The pale bark is coarse and rough, full of nooks and crannies that she can use. It doesn’t take her long to reach the creepy face. She stares into its dead eyes and suddenly feels ridiculous. This is something Margaux would do. Thea’s forte is being sensible and logical, focusing on things that can be measured and organised. She loves jigsaws, always knows where the emergency exits are, keeps a rucksack packed with the essentials just in case the worst happens. Used to keep, she corrects herself. Until the worst actually happened.
Thea takes the wood anemones out of her pocket and pushes them into the Green Man’s mouth. The hole is bigger than it looked from the ground, and her fist easily fits inside. She feels an edge, as if the thick trunk is partly hollow. She extends her arm as far as she can, closes her eyes and thinks of Margaux. Tries to summon up every detail of her face. Her dark fringe, her eyes, the tiny freckles on her nose. Her smile.
Then she drops the flowers.
To the return of life.
A gust of wind passes by, bending the treetops and sending up swirls of dry leaves from the ground. It carries with it the smell of electricity, of a storm. Thea shivers.
Somewhere deep in the forest, Emee begins to bark.
3
Walpurgis Night 1986
Dear readers!
Every narrative must have a beginning, a middle and an end. This is my beginning.
My name is Elita Svart. I am sixteen years old. I live deep in the forest outside Tornaby.
By the time you read this, I will already be dead. But let’s take it from the start, shall we?
Arne Backe realised almost straightaway that the garage foreman was messing with him. The fat bastard leaned across the counter speaking loudly enough for his two colleagues, who were doing an oil change on a Volvo 245, to hear every world.
‘What did you say your name was?’
‘Police Constable 2971 Backe, Ljungslöv police. I’ve come to pick up a radio car.’
Arne stroked his moustache in a way that he imagined made him look older and more experienced.
‘Have you indeed.’ The foreman ran a fleshy finger down the page of his ledger. ‘A radio car for the Ljungslöv police. Do you really need one? I thought you mostly drove tractors out there in the sticks.’
Arne could hear the two grease monkeys laughing behind him, but he didn’t bother turning around. Instead he rapped on the counter with his knuckles.
‘Keys. I’m in a hurry.’
‘In a hurry! Why would you be in a hurry? Do you have to get home to do the milking? Or are you helping Hans Holmér to solve the murder of Olof Palme?’
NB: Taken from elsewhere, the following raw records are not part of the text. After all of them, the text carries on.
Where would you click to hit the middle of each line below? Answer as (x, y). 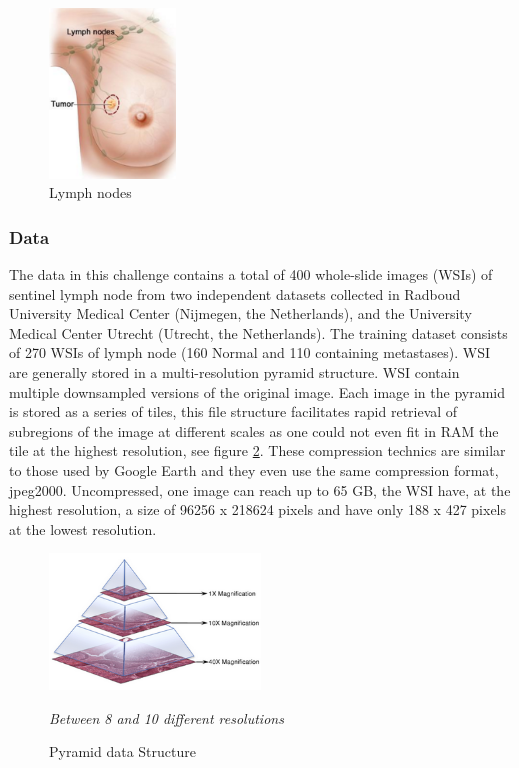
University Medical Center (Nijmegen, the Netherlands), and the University (240, 313)
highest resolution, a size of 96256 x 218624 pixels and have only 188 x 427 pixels (258, 509)
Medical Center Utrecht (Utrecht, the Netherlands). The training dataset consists (258, 332)
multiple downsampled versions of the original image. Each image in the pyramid (257, 391)
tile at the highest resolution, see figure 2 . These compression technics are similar (257, 450)
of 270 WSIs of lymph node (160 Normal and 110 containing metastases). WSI (250, 352)
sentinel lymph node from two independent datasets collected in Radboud (235, 293)
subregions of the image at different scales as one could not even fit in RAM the (254, 430)
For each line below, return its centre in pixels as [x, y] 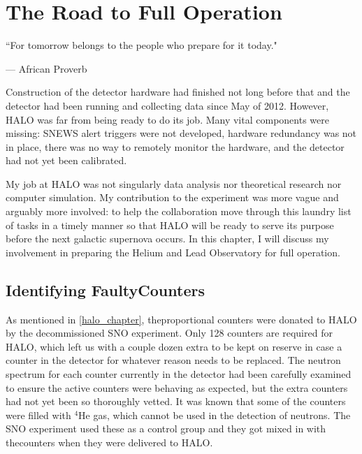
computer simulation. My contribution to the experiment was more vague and [172, 197]
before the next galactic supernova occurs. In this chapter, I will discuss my [167, 239]
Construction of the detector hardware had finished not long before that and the [178, 92]
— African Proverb [46, 68]
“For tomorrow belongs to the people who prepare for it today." [142, 45]
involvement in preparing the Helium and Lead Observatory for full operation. [173, 252]
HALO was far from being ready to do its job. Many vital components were [167, 119]
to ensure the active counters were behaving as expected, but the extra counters [177, 387]
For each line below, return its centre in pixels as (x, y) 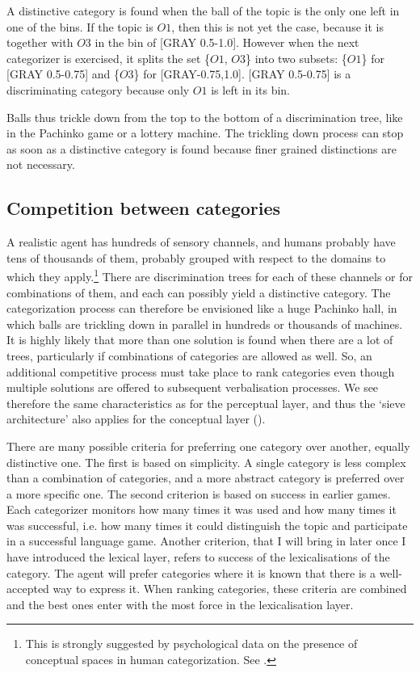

More laughter, louder this time. The foreman straightened up and produced a bunch of keys, which he dramatically placed on the counter in front of him. He obviously intended to draw this out for as long as possible.
Arne was used to people trying to wind him up. He was twenty-two years old, the youngest officer at the station in Ljungslöv. A newly qualified kid, wet behind the ears, who was only allowed to make the coffee, man the reception desk and run errands. Lennartson, the chief of police, had very reluctantly organised a lift to Helsingborg in the mail van so that Arne could pick up the new radio car. Lennartson always adopted a particular expression when their eyes met, a mixture of irritation and distaste that Arne had seen way too often. It seemed to be something he evoked in others, something he couldn’t do anything about.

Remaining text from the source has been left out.